(WHAT TO DO): One line at a time, check the entries below for the word "ProMPT", and copy each line that has it.

---- INPUT

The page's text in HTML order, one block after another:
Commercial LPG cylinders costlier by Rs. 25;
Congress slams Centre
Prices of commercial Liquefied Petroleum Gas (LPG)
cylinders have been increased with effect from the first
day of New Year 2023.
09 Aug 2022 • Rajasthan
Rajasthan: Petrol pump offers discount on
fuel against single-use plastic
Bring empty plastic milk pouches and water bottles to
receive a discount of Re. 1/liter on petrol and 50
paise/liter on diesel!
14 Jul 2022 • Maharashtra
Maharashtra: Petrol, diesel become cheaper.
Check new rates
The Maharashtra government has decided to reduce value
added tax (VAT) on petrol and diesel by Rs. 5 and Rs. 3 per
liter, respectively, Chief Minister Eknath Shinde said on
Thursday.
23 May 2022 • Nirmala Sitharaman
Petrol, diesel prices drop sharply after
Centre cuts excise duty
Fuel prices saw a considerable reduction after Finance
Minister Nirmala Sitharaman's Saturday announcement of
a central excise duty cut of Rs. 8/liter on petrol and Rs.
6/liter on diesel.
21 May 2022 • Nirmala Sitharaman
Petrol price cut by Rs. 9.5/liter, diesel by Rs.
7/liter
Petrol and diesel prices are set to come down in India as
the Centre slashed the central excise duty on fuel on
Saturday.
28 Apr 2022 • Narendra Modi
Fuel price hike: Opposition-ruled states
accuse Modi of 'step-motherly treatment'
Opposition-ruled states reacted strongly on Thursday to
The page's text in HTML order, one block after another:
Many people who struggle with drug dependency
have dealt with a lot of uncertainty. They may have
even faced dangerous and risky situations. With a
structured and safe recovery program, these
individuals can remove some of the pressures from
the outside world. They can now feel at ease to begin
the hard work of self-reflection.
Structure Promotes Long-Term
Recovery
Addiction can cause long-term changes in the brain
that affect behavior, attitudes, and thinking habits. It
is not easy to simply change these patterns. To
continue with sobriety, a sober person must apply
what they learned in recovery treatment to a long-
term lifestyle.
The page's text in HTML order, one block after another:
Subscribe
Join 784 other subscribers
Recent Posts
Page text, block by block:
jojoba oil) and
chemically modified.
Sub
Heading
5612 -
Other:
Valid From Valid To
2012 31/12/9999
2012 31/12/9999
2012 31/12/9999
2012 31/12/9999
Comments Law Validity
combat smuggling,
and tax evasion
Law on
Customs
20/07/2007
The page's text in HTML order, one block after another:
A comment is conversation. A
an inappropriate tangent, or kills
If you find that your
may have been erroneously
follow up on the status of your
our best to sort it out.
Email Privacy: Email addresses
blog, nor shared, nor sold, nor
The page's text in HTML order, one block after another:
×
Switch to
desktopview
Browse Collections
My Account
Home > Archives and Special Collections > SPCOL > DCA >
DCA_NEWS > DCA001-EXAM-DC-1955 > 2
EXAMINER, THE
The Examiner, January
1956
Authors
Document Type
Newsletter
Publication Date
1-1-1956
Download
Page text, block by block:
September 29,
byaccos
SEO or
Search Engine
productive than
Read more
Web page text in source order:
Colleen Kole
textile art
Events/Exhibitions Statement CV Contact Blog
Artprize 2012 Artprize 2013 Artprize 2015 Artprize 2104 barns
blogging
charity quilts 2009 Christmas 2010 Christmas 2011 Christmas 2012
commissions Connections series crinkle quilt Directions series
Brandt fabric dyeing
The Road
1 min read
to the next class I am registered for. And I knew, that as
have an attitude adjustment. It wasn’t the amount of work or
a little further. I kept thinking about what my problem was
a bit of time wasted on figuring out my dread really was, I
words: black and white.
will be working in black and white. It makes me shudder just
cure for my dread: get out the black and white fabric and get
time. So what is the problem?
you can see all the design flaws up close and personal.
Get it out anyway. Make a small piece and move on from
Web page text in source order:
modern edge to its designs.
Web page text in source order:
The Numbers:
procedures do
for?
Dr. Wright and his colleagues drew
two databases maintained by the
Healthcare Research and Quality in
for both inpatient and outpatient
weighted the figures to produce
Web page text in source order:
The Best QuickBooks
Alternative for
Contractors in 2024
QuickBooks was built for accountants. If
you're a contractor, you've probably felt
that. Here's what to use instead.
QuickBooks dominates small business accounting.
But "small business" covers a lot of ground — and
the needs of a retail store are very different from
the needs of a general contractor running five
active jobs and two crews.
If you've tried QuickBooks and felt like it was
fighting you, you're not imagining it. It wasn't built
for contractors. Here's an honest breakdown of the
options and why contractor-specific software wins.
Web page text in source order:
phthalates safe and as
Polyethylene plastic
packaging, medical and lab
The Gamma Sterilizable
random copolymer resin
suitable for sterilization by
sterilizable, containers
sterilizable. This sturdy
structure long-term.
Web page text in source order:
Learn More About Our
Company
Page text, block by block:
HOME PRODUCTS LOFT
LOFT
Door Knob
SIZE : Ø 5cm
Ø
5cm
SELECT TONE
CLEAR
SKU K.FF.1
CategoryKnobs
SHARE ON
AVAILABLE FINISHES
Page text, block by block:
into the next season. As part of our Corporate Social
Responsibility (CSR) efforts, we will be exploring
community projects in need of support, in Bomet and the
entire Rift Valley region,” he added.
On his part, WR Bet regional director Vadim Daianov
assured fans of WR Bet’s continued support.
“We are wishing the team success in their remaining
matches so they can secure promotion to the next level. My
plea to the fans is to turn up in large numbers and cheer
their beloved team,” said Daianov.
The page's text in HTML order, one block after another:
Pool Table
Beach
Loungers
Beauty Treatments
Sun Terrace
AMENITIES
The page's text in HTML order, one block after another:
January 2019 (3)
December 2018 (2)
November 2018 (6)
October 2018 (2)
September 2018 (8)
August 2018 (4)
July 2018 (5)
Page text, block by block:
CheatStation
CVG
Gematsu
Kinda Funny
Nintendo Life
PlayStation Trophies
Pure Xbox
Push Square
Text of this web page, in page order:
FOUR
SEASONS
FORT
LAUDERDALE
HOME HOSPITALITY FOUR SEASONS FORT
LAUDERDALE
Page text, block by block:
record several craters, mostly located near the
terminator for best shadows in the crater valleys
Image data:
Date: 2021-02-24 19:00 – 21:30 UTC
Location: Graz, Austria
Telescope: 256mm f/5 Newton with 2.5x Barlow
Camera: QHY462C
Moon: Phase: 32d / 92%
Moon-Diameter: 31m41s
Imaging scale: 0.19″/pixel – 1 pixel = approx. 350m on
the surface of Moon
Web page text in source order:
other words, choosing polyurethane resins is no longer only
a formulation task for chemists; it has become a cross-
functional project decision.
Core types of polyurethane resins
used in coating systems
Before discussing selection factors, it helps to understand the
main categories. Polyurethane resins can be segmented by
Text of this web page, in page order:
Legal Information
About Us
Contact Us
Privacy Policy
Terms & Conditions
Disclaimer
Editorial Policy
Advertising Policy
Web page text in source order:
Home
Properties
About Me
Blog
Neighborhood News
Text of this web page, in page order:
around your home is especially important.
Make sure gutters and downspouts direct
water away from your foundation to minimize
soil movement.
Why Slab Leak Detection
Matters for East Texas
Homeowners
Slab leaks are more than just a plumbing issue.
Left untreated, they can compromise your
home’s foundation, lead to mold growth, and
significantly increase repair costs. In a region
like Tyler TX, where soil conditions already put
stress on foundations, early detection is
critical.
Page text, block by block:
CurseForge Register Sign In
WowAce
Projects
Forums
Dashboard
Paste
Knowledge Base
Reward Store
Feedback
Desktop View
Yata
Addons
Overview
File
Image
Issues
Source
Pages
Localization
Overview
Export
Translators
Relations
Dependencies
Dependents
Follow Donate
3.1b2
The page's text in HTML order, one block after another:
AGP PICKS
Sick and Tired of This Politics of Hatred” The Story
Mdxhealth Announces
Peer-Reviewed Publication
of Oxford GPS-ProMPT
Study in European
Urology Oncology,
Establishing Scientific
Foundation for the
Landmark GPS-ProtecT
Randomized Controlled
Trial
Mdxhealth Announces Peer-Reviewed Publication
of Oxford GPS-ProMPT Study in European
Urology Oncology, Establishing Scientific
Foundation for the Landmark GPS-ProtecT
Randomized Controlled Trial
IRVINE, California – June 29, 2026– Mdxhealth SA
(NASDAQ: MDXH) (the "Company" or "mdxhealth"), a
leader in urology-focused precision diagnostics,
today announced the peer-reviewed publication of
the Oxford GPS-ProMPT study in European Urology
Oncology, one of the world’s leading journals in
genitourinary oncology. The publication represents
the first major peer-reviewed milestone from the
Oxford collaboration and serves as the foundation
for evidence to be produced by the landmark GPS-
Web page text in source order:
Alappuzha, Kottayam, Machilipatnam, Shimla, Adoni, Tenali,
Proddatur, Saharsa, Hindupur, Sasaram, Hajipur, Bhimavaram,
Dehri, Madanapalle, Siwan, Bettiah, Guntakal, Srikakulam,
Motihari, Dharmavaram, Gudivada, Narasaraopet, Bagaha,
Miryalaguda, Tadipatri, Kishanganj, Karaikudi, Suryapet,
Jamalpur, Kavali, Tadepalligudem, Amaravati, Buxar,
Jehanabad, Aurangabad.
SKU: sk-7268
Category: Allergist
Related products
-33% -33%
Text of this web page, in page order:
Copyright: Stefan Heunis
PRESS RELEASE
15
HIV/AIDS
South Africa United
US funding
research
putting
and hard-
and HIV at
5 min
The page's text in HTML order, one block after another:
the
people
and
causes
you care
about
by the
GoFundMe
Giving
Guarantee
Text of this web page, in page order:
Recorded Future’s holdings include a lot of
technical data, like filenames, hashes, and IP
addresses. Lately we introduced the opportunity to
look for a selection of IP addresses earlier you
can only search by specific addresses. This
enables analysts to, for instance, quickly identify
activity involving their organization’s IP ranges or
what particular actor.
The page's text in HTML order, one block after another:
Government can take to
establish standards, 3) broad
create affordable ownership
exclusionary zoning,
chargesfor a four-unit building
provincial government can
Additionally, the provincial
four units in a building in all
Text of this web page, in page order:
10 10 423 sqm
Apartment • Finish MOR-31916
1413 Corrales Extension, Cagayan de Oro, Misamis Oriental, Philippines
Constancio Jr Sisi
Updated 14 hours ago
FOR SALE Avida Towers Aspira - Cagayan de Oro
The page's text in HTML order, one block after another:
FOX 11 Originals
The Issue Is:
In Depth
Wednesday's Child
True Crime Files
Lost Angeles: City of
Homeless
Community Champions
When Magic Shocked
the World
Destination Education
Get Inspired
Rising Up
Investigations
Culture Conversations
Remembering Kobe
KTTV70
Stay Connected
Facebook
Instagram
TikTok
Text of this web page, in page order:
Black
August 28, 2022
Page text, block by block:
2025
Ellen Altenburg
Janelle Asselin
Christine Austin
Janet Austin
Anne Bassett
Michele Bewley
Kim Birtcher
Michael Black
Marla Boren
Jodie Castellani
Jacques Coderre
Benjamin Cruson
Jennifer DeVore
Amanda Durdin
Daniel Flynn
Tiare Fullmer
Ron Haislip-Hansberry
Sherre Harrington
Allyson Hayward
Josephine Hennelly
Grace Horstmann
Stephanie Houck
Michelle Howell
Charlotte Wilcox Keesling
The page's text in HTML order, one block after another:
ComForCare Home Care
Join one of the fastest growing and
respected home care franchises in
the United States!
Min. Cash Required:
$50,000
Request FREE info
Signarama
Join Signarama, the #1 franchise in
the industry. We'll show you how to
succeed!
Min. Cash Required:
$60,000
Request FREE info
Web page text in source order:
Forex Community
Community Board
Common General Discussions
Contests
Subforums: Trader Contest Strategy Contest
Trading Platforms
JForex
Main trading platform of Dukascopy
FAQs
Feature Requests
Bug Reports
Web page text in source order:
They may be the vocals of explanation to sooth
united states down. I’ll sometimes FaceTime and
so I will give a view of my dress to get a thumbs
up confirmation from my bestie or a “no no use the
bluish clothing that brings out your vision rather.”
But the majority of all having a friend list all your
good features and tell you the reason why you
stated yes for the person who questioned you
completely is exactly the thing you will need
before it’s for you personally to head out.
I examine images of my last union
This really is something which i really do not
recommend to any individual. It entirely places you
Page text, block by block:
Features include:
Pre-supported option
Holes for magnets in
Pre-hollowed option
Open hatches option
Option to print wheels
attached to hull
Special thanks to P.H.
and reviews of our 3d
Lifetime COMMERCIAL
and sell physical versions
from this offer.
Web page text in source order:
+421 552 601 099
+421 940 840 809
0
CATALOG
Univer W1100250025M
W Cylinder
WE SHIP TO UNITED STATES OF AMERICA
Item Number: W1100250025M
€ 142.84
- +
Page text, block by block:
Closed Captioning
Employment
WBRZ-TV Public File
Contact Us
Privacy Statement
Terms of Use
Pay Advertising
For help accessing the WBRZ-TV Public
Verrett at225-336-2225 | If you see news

--------

(EXERCISE SOLUTION):
of Oxford GPS-ProMPT
of Oxford GPS-ProMPT Study in European
the Oxford GPS-ProMPT study in European Urology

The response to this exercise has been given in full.